Trotzden möchte ich von diesen vielen Impressionen natürlich ein paar hervorheben, um zu verdeutlichen, wie Las Vegas tickt:
- Das Las Vegas Schild: Das in der ganzen Welt bekannte “Welcome to Fabulous Las Vegas”-Schild, am einen Ende der “Las Vegas Boulevard” gibt es schon seit 1959; trotzdem wurde nie rechtlich geschützt, weshalb es sich in jedem Souvenirshop in allen möglichen Verkaufsformen wiederfindet. Täglich lassen sich etliche Touristen davor ablichten, um zu beweisen, dass sie schon da waren: im “fabulous” (=fabelhaften) Las Vegas!
- “Venetian”: Venedig in Las Vegas: Viele bekannte Dinge, wie der Campanile und die Rialto-Brücke wurden so exakt, nur etwas kleiner nachgebaut. Es ist ein wirklich riesiges Hotel, dass noch vieles mehr zu bieten hat als eine zum verwechseln ähnliche Landschaft…
- “Luxor”: Es ist eine 30-stöckige Pyramide, die einen überdachten Wasserpark, eine Zeitreise durch Ägypten, eine anrührende Ausstellung über den Untergang der „Titanic“ uvm. beinhaltet.
- “Ceasar`s Palaxe”: Dieses Hotel soll einen römischen Palast darstellen, welcher allerlei Statuen und Wasserspiele zeigt.

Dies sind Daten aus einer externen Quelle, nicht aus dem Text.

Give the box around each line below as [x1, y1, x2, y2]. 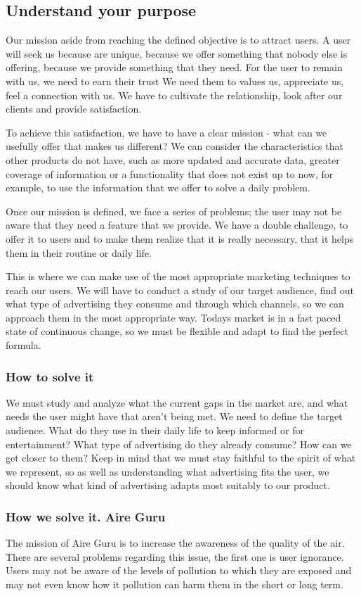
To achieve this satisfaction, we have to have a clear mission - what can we [6, 125, 327, 139]
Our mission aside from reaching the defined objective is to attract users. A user [6, 32, 351, 47]
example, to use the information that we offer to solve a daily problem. [6, 180, 310, 195]
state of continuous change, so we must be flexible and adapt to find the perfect [6, 324, 348, 338]
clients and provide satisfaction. [6, 101, 142, 116]
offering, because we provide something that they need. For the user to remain [6, 60, 343, 75]
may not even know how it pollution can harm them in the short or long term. [6, 577, 343, 592]
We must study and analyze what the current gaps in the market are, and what [6, 395, 348, 410]
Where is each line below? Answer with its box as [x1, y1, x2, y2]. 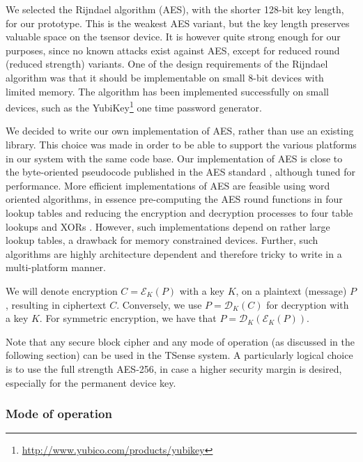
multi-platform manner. [6, 260, 106, 275]
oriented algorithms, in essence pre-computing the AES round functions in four [6, 192, 343, 206]
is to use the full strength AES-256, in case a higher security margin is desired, [6, 361, 342, 376]
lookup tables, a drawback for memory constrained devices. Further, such [6, 233, 318, 247]
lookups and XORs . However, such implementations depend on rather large [6, 219, 330, 233]
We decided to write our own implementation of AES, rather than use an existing [6, 123, 354, 138]
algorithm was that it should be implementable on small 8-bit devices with [6, 70, 324, 84]
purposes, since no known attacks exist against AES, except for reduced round [6, 43, 340, 57]
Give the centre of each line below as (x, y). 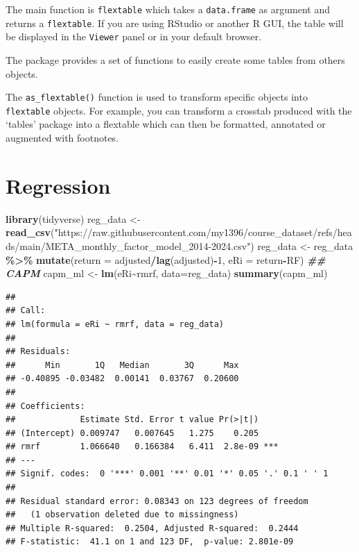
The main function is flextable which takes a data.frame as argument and (168, 9)
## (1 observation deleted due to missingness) (122, 515)
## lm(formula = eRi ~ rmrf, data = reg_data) (115, 324)
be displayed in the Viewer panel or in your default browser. (134, 36)
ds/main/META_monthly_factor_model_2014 (107, 245)
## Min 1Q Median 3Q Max (122, 365)
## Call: (26, 311)
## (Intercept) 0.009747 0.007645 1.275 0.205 (132, 433)
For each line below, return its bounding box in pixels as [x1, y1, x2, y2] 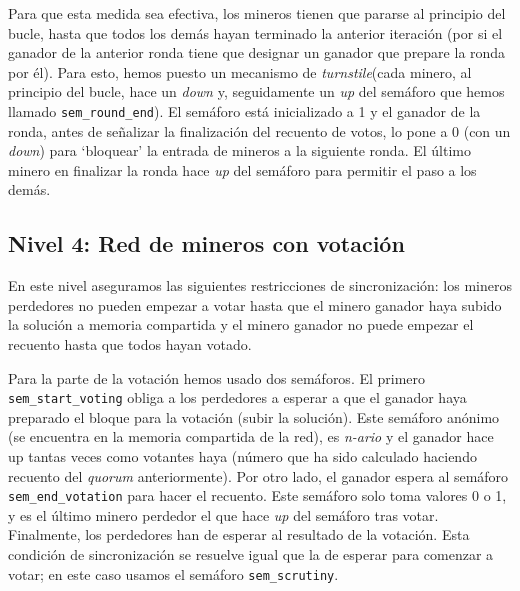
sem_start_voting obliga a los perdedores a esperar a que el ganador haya [8, 387, 467, 408]
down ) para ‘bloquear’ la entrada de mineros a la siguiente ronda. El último [8, 140, 471, 161]
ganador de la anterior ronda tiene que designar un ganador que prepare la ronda [8, 42, 506, 63]
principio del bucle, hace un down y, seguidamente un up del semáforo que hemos [8, 81, 505, 102]
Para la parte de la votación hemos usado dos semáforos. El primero [8, 367, 426, 388]
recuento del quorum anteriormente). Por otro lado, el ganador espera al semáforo [8, 465, 509, 486]
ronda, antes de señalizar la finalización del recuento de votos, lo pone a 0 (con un [8, 120, 511, 141]
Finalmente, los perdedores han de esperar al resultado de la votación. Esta [8, 524, 470, 545]
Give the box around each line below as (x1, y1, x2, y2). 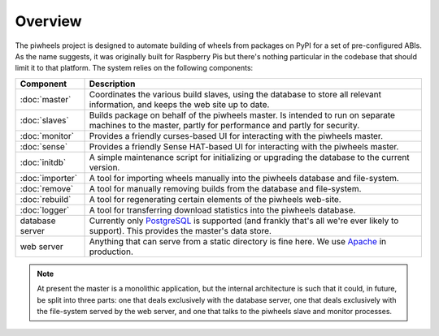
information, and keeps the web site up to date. (89, 98, 270, 110)
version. (89, 162, 120, 173)
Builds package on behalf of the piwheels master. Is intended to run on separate (89, 110, 396, 121)
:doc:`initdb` (20, 157, 67, 168)
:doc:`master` (20, 93, 72, 105)
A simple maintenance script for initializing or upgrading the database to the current (89, 151, 410, 162)
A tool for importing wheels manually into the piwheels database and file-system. (89, 172, 400, 183)
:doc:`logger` (20, 204, 70, 215)
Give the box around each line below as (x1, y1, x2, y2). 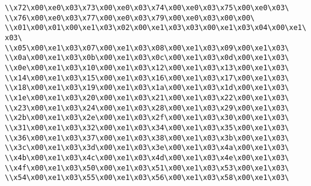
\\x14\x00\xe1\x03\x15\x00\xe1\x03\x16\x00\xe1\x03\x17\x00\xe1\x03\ (5, 73, 289, 82)
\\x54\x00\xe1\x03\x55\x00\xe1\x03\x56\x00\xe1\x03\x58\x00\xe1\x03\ (5, 173, 289, 182)
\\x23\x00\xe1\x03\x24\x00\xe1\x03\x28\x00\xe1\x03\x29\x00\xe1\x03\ (5, 103, 289, 112)
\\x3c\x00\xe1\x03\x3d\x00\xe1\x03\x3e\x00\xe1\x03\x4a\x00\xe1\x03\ (5, 143, 289, 152)
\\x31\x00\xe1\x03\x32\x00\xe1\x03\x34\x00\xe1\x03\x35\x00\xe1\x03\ (5, 123, 289, 132)
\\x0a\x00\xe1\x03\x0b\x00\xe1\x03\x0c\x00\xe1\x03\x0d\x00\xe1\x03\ (5, 53, 289, 62)
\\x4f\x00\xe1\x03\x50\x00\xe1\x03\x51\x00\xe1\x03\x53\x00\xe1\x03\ (5, 163, 289, 172)
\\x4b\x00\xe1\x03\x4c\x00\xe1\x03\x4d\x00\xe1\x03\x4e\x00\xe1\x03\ (5, 153, 289, 162)
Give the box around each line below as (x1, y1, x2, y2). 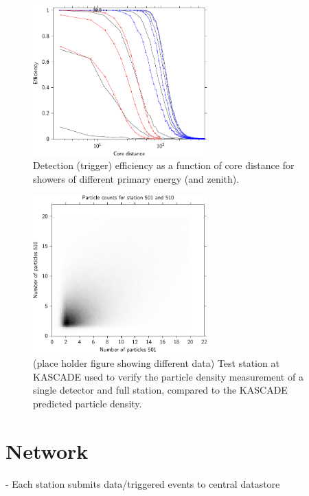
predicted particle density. (33, 396, 142, 410)
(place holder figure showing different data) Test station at (33, 356, 279, 370)
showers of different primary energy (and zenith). (33, 171, 240, 185)
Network (5, 436, 89, 464)
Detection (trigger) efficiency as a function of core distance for (33, 158, 295, 172)
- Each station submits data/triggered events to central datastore (5, 476, 280, 491)
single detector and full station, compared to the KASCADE (33, 383, 288, 397)
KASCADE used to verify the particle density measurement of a (33, 369, 304, 383)
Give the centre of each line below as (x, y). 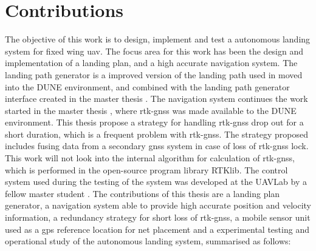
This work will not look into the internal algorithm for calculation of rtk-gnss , (150, 158)
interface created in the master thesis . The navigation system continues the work (156, 99)
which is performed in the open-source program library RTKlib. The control (146, 169)
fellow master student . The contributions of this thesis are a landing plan (143, 193)
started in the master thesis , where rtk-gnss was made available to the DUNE (151, 110)
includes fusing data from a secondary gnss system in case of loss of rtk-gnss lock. (157, 146)
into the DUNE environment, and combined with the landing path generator (147, 86)
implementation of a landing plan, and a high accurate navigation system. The (151, 63)
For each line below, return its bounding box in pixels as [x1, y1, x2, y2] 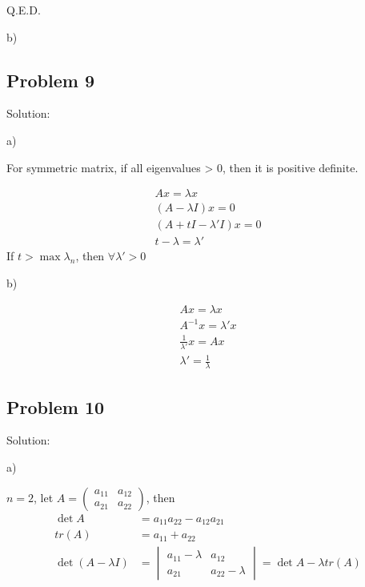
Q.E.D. [6, 2, 41, 18]
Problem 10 [6, 394, 105, 419]
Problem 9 [6, 67, 94, 92]
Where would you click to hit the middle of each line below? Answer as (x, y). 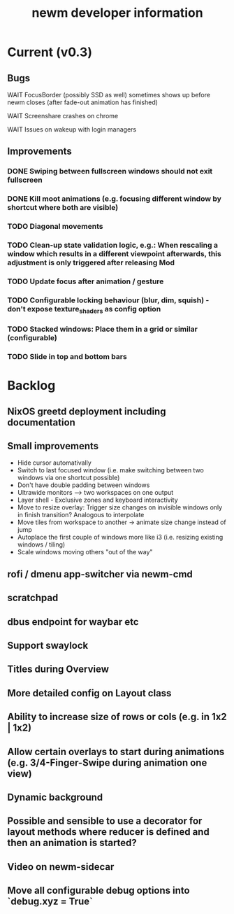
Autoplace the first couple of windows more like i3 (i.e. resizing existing (120, 537)
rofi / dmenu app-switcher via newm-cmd (100, 574)
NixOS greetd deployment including (87, 411)
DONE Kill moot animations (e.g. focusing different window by (115, 199)
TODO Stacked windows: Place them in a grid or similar (102, 329)
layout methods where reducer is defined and (108, 832)
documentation (41, 422)
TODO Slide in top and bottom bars (67, 357)

Außerdem gibt es noch einen Unterhaltungspalast, in dem bekannte Pop-Stars auftreten, und die Caesar`s Forum Shops mit 160 Boutiquen.
- “New York New York”: Die Kopie des Originals: Die nachgebaute Kulisse zeigt mitunter die Freiheitsstatue, die Brooklyn Bridge und die populäre Skyline (u. a. mit dem Empire State Bilduing).
…
Man kann also behaupten, in der Wüste Nevadas mit ein paar Minuten Fußmarsch mehrere, weit von einander entfernte Länder sehen zu können. Zumindest sind die verschiedenen Städte, Länder etc. sehr akkurat nachgebaut worden. Trotzdem: Dieses Gebiet ist und bleibt ein Traumland, in dem ich zwar glücklicherweise ein paar Tage verbringen durfte und für einen gewissen Moment einen riesigen Hype genossen habe, in dem es sich aber meiner Meinung nach keinesfalls langfristig, lebenswert leben lässt, da es so immens der Realität wegläuft, dass man auf Dauer womöglich selbst wahnsinnig wird!